◆ **EXERCISE PROMPT**: Set out exactly, line by line, the stretch of data below that begins at the line containing "Important (28, 92)" and ends at the line containing "Stores offset for each vertex. [83, 111]", with both ends kept.

[Extracted records]

##########

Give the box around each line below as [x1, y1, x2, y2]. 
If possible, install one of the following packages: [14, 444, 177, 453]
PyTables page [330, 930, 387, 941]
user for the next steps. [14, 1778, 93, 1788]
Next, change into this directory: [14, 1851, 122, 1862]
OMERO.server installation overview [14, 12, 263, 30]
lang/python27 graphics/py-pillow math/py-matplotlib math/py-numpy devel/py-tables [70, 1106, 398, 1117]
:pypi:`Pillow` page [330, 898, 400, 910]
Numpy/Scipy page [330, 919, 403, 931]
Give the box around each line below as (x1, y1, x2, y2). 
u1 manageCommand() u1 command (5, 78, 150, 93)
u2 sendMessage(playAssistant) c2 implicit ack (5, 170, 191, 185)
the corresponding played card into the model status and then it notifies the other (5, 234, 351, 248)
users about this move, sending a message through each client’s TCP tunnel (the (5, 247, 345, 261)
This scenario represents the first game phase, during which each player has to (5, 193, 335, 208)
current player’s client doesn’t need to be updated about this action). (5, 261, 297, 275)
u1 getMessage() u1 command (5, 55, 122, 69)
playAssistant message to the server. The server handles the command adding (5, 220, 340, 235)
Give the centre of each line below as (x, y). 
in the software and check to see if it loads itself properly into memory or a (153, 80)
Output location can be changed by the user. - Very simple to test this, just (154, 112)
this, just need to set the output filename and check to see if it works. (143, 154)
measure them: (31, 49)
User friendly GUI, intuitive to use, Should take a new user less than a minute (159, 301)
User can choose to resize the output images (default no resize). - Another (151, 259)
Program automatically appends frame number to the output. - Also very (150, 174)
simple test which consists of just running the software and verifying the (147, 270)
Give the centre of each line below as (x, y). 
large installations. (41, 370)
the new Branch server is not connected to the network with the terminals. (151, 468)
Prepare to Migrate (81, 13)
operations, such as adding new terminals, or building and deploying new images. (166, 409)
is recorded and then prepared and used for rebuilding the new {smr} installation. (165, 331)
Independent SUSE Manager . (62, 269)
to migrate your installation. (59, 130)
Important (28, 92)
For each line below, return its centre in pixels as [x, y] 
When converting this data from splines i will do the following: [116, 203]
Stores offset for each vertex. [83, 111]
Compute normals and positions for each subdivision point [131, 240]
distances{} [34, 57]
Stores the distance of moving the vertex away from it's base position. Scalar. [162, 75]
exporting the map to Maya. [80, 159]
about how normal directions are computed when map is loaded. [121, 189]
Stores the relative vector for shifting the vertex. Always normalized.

##########

◆ **ANSWER BOX**:
Important (28, 92)
For each line below, return its centre in pixels as [x, y] 
When converting this data from splines i will do the following: [116, 203]
Stores offset for each vertex. [83, 111]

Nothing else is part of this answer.